Grand gestures are way overrated. Sometimes it’s the small, simple things that make a huge difference in your relationship. Being in a committed, healthy relationship goes beyond being romantic. It coincides with helping your SO when they need it most and knowing how to push through the hard times together.
You’ve got to keep things fresh, find time for each other, and come up with ways to navigate the tricky ups and downs every partnership faces. That all sounds a lot easier than it really is. That is why today, we have listed some of the things you can do to live a very happy life and have a stronger relationship with a long-lasting partner.

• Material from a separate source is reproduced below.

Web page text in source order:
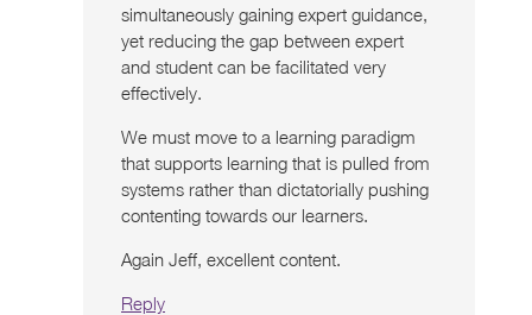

13. Be all ears when needed
Simply listening to them when they’ve had a hard day, and letting them vent and talk it out, instead of trying to fix it. It’s always important to pay attention to your partner’s problems and offer advice. Also, there are days when you just want someone to listen to all the crap that has happened with you throughout the day, and simply say nothing. It requires a bit of patience but this mere gesture would do all the talking. Be that person in your partner’s life and eventually, it would take your bond to next level.

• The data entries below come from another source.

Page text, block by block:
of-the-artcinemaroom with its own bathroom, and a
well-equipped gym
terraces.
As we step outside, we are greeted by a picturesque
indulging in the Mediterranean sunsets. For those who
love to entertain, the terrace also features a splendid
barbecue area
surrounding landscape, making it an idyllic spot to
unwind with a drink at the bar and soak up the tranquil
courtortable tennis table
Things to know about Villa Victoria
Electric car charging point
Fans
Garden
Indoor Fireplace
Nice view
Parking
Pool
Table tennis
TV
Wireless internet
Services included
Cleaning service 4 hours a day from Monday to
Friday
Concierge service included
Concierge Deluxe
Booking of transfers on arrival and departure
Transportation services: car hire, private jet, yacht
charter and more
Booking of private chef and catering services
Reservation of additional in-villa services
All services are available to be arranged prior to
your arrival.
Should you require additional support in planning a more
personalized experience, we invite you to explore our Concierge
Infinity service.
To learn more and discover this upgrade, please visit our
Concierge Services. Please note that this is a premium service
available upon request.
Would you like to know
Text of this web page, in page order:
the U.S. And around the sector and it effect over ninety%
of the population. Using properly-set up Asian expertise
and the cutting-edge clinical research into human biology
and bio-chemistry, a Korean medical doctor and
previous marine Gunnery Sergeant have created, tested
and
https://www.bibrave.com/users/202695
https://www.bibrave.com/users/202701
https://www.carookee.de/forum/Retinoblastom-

12. Recognize that all relationships have their ups and downs
Just as you can’t expect to be happy all the time, you shouldn’t expect your relationship to be at a continuous high. When you make a long-term commitment to someone you have to be willing to ride the highs, as well as the lows, together.
11. Learn how to fight
There’s an old saying: a woman marries a man thinking that she will change him — and she doesn’t; a man marries a woman thinking she’ll never change — and she does. Life is about change, and all relationships are in motion. Healthy fighting begins with empathy. After all, this is your beloved with whom you are fighting. You can criticize the problem, but never your partner. Express your feelings as your feelings, not your thoughts. Don’t play the blame game.
10. Be romantic every day
Romance isn’t only for Valentine’s Day. Show romantic gestures each day. Showing physical affection can be as easy as kissing, holding hands, hugging, giving a back scratch, or putting a hand around the other person’s shoulder.
9. Have a great sex
It might not seem like sex is really important to a lot of people, but when you are looking for tips to make your relationship stronger, sex is very important! It’s a way for you both to express your love and also a way for you to get close. Closer than you would be if you weren’t having sex. Intimacy girls, that’s what it all boils down to.
8. Say those words
Speaking the right things at the right time helps to hit the bull’s eye! First of all, express your love to partner and gently remind them how they make your life special. These words won’t hurt, nor would they cost you any money… right? Secondly, don’t just keep the compliments and appreciation in your head, and forget them later. Say them on the spot to your partner and we promise, it would make their day.
7. Use the word “we”
The couples who use the word “we” when talking are happier, calmer, and in general are more satisfied with their relationships than couples whose communication is more populated by the pronouns “you”, “me” and “I”. The word “we” is a game changer. It sets off a program of connectedness in the brain so that instead of being in a “you vs. me” mindset, we’re in a collaborative mindset. This collaborative mindset makes us more loving and generous. Have your own individual lives, but always make big decisions as a team.
6. Learn to forgive
Forgiving them when they’ve apologized for screwing up, and then moving on is a key for successful relationship. Forgiveness is such a key component to a healthy relationship, because, let’s face it, people are not perfect. No matter how close to complete a soulmate we find, every individual is incredibly different from the next. It’s important to accept that we all have separate minds and points of view. Each and every one of us is hurt, defended, flawed and inevitably going to make mistakes. Having this perspective doesn’t mean we should sit back and withstand abuse. However, if we want to enjoy a lasting relationship with someone we value and choose to spend our lives with, we may want to grow our ability to forgive.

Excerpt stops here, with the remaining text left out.